We demonstrate that Higgs boson production in fusion processes is
accompanied by large azimuthal asymmetry. This asymmetry can be used 
to facilitate detection of Higgs boson events. We also demonstrate 
that the double Higgs boson production at threshold is a very appropriate
process to test the existence of new physics at higher energy.

\end{abstract}


\newpage

\section{Introduction.}

  In the modern theory of electroweak interaction Higgs boson plays
the very important role at high energies. Without Higgs bosons the
scattering amplitudes of massive $W$ and $Z$ bosons grow with energy
and
violate unitarity. Diagrams with Higgs bosons exchange improve
drastically this high-energy behaviour and protect  amplitudes  from
violation of unitarity \cite{1}.

 In contrast to the high-energy phenomena the contribution of Higgs
bosons into low-energy processes is very small according to the
Veltman's screening theorem \cite{2}. As a result a little is known
about Higgs
boson properties from the current experiments. From all electroweak
measurements at LEP1,SLC and LEP2 it follows that \cite{3}
$$
70 \mbox{\rm Gev} < m_h < 465 \mbox{\rm Gev} \;\;\; 95\% c.l.
$$
and that is it.

 The main mission of the future experiments is to discover Higgs boson
and to study its interactions.

 There are two different classes of such interactions. The first one is the
class of Higgs couplings with quarks, leptons, $W$ and $Z$ bosons.
These couplings are fixed by renormalizability of the theory. Any
change in Yukawa interaction
of Higgs boson with top quark or with $W$ and $Z$ bosons would
immediately
destroy the agreement of the loop calculation with precision electroweak data
even if one introduce some reasonable effective cut-off. Any new physics
can't produce sizable change of these effective couplings from canonical ones.

 The second class includes higgs self-interactions. In the Standard Model
$3H$ and $4H$ vertices are determined by the value of higgs
condensate and by
the value of higgs mass. Though renormalizability works in this case as well,
the new interactions can change 3- and 4-effective coupling constants from
the canonical values and this change will produce only tiny effect for low
energy physics. So phenomenologically  Higgs self-interaction coupling
constants are independent parameters.

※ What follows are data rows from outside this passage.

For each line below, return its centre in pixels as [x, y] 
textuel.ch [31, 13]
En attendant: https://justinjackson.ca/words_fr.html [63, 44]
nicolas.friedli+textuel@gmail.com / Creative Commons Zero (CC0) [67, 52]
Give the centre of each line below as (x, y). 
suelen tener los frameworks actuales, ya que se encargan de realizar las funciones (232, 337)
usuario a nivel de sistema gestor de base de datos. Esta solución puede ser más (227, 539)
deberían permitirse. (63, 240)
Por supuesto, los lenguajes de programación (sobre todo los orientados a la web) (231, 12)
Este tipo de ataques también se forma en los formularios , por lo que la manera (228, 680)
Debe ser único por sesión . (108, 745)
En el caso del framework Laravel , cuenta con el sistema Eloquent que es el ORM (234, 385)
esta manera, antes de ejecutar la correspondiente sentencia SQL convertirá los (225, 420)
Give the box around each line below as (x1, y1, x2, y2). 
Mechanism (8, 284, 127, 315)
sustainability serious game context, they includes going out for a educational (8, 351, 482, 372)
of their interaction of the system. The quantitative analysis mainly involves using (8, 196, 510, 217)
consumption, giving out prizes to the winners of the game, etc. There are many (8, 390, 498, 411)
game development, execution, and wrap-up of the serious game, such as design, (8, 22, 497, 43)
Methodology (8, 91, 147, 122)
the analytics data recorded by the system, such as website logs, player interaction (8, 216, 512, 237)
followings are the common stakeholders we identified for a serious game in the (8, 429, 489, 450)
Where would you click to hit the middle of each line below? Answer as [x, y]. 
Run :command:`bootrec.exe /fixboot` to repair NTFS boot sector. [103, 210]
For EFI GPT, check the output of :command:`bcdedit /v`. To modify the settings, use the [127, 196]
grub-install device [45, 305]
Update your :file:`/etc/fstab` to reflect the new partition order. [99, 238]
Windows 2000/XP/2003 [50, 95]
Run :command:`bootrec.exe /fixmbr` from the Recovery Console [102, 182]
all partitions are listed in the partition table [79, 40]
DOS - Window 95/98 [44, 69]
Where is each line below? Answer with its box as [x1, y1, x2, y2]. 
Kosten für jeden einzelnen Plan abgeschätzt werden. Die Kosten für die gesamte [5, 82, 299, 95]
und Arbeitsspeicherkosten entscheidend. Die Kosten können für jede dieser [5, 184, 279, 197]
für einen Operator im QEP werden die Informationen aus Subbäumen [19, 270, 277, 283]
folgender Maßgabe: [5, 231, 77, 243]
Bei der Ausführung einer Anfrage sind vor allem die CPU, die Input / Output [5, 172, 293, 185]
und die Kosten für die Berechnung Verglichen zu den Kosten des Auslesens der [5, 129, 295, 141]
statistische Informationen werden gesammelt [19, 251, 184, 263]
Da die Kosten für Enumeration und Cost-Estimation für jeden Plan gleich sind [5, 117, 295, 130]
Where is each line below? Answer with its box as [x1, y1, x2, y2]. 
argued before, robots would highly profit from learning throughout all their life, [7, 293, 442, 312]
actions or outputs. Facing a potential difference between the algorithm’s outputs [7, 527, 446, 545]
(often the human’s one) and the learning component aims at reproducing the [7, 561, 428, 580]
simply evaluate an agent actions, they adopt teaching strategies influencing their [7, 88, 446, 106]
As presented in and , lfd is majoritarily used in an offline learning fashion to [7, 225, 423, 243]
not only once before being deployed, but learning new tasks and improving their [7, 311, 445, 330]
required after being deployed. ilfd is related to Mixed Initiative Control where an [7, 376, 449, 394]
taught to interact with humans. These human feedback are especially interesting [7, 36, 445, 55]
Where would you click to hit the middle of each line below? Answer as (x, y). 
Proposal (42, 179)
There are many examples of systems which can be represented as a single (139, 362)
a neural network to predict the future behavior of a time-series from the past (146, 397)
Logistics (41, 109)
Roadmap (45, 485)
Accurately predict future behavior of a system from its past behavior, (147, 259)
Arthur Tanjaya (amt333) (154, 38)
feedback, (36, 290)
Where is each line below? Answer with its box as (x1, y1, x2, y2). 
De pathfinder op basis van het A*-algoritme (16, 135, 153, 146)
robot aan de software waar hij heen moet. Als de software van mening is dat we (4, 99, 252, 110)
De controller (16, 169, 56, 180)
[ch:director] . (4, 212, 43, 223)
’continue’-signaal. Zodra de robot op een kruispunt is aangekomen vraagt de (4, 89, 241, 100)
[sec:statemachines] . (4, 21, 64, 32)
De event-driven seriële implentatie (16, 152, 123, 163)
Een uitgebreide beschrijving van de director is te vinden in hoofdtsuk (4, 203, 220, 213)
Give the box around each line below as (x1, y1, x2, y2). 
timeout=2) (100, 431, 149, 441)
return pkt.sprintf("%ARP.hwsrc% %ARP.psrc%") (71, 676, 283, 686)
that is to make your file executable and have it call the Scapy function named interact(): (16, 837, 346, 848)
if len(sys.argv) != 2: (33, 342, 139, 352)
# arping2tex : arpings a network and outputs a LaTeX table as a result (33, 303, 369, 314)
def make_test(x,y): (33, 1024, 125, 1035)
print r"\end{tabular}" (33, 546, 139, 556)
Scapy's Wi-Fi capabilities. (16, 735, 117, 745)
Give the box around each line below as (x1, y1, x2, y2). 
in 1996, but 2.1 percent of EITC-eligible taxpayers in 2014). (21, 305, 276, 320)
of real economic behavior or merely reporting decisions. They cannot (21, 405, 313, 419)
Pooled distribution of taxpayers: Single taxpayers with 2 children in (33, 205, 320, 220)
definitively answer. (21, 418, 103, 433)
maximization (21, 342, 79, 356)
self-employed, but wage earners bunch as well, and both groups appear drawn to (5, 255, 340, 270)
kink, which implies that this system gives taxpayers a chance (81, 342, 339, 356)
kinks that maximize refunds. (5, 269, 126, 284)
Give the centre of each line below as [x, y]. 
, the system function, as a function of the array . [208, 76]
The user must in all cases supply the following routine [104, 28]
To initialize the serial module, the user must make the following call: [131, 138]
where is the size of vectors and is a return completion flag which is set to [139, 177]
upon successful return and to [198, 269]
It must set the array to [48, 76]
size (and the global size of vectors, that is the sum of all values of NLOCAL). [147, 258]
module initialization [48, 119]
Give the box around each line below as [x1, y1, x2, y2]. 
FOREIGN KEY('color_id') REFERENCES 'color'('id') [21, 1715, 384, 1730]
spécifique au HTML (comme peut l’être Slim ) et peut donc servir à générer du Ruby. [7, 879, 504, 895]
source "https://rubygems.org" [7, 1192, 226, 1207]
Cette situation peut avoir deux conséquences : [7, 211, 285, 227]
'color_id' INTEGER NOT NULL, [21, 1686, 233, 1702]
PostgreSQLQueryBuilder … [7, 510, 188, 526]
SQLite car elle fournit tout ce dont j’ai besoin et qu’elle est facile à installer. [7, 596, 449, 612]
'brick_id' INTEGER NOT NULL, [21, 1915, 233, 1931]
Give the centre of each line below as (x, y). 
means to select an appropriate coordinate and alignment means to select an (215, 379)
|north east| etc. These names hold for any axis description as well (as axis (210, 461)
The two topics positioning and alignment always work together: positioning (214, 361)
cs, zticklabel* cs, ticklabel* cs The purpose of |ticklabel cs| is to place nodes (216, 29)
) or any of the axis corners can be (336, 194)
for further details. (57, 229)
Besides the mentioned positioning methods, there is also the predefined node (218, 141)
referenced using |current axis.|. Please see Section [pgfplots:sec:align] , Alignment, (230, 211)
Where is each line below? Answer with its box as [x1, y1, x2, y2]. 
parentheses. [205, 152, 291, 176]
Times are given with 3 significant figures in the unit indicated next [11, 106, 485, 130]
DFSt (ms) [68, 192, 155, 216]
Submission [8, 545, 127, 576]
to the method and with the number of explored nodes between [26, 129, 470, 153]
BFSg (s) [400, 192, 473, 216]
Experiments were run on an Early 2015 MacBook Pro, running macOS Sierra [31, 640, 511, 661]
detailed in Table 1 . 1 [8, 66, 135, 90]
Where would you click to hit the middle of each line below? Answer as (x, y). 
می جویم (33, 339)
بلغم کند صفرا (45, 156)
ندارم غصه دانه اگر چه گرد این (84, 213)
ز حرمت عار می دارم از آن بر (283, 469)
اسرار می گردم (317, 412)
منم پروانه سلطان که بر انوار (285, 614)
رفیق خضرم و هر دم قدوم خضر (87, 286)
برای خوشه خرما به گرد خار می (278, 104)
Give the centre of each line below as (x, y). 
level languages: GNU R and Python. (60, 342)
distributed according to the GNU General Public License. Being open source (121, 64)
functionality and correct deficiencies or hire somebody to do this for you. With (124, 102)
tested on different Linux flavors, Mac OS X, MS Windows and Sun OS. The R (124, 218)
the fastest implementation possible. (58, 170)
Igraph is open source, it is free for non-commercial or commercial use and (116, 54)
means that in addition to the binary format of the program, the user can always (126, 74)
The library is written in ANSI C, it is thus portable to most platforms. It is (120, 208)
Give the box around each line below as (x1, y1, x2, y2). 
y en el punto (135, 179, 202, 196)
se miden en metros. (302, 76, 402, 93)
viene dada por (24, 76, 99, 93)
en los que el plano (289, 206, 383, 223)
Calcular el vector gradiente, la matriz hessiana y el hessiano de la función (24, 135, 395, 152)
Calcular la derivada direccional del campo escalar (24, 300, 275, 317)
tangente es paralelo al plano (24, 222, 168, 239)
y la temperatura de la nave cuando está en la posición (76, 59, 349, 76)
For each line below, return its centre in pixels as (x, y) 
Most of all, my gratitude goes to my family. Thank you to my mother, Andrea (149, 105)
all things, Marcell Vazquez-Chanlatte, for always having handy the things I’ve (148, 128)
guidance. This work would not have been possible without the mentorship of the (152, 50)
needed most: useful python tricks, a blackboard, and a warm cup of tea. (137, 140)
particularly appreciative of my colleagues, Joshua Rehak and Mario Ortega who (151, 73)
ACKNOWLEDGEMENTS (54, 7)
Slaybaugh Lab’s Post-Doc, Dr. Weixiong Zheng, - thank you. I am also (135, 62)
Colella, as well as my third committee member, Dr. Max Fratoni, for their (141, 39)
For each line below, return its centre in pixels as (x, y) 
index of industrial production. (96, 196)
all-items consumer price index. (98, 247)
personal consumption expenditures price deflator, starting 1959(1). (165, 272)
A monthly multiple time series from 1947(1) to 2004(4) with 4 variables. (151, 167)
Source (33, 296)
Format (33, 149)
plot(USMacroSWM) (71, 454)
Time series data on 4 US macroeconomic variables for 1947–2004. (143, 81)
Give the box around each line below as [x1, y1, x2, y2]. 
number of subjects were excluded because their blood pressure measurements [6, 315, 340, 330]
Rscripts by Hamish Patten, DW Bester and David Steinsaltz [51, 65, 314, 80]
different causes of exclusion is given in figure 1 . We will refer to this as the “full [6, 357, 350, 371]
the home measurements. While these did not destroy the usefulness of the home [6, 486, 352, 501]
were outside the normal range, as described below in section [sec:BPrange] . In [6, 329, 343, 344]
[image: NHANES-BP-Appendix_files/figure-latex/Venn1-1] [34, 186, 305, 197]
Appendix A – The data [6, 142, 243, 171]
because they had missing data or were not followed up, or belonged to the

Experimental study of these parameters
would provide information about new physics at higher scales.

 In this talk I would like to present a few remarks concerning Higgs
boson production and the ways to study  effective Higgs boson
self-interaction.

\section{One Higgs boson production.}

 For the moderate value of Higgs mass ($m_h < 200$ Gev) the main
mechanism for Higgs boson production in colliders is Higgs-strahlung
process  $e^+ e^- \to (Z^*) \to Z H$. The corresponding
cross-sections drops as $1/s$ , where $s$ is  the c.m. energy of
beams.

 For higher higgs mass  the main mechanism for $H$-production is the
 fusion
mechanism. In this case  at first stage the effective $W$, $Z$ (or
gluon) beams are
produced by colliding particles  and then at the second stage Higgs
bosons are produced in the collisions of $WW$, $ZZ$  or gluon-gluon
effective beams.
The corresponding cross sections have very weak dependence on energy
$$
\sigma \sim const \cdot \log (s/m_h^2) \;\; .
$$

For example in $e^+ e^-$ collision  the $WW$-fusion cross section of
$H$-production
varies from 10 to 100 fb for all realistic values of  $s/m_h^2$. This
cross
section is two or three order of magnitude smaller than $e^+ e^-$
annihilation
cross section into hadrons. So it is rather difficult problem to extract
the events with Higgs boson production from the vast background events.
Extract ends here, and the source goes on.